No dia 2 de abril, a missão de resgate da tripulação do F-15E conhecida como ‘Dude 44’ se destacou como uma das mais audaciosas da história militar americana. A operação envolveu mais de 155 aeronaves e centenas de militares, que se arriscaram em uma missão 200 milhas dentro do Irã.
A operação começou às 4:40 da manhã, horário local, e durou quase 48 horas. Durante esse período, os militares conseguiram resgatar os dois aviadores, que estavam em uma situação crítica após serem atingidos por um míssil ou fogo antiaéreo.
O presidente Donald Trump comentou sobre a operação, afirmando que a tecnologia do F-15E Strike Eagle é quase sobre-humana. Ele destacou a luta dos aviadores para sobreviver e se esconder, e afirmou: ‘Eles sempre souberam que viríamos para resgatá-los.’
O general Dan Caine, presidente do Estado-Maior Conjunto, também se pronunciou, ressaltando a importância da missão. ‘Dude 44’ fazia parte da Operação Epic Fury, que visa eliminar o poder militar do Irã.
O resgate foi realizado por aeronaves HH-60W Jolly Green II, projetadas especificamente para operações de resgate. Elas contavam com tecnologia avançada, incluindo radares e armamentos, e foram fundamentais para a localização do piloto e do oficial de sistemas de armas.
Durante a operação, um A-10 Warthog manteve comunicação com o piloto no solo, enquanto outros aviões realizavam vigilância e proteção. A missão enfrentou resistência do Irã, resultando em um intenso tiroteio.
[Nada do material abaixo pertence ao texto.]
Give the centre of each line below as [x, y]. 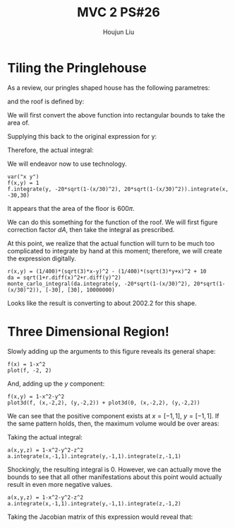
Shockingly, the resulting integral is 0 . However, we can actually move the [114, 469]
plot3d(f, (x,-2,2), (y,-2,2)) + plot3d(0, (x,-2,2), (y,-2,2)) [104, 403]
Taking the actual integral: [45, 437]
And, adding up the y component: [56, 384]
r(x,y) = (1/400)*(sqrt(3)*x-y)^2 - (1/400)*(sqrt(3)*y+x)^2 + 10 [107, 271]
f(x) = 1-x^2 [26, 364]
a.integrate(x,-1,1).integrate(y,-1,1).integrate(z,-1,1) [94, 456]
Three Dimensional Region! [88, 332]
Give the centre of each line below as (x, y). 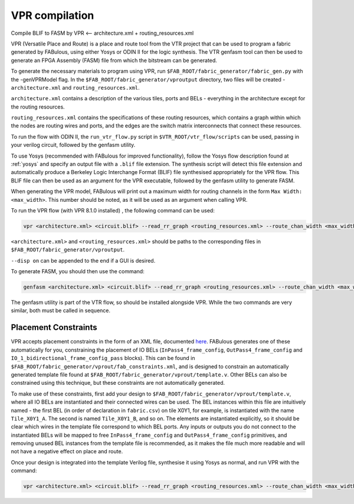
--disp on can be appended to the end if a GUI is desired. (83, 260)
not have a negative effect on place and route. (67, 451)
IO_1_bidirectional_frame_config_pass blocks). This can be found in (103, 358)
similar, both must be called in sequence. (61, 310)
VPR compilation (53, 15)
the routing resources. (38, 107)
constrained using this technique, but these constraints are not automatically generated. (118, 383)
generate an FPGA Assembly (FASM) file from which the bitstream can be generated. (114, 60)
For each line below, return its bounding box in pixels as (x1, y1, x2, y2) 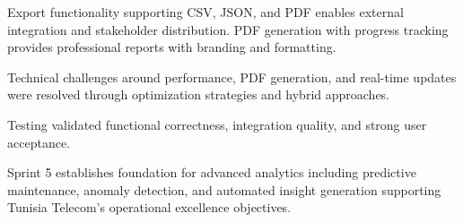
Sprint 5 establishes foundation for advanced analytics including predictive (7, 163, 416, 182)
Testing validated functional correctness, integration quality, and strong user (7, 115, 427, 133)
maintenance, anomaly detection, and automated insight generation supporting (7, 180, 441, 199)
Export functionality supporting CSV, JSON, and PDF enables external (7, 3, 404, 21)
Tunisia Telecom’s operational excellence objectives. (7, 198, 292, 217)
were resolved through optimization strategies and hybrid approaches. (7, 85, 390, 104)
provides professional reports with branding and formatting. (7, 38, 336, 56)
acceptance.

Após horas de espera, a localização do oficial de sistemas de armas foi finalmente confirmada, permitindo que uma equipe de resgate fosse enviada. Helicópteros MH-6 ‘Little Bird’ foram utilizados para a extração, e, para proteger informações sensíveis, os HC-130Js foram destruídos após o resgate.
O general Caine enfatizou que ‘as pessoas são mais importantes que o hardware’, destacando o valor da vida humana em situações de combate.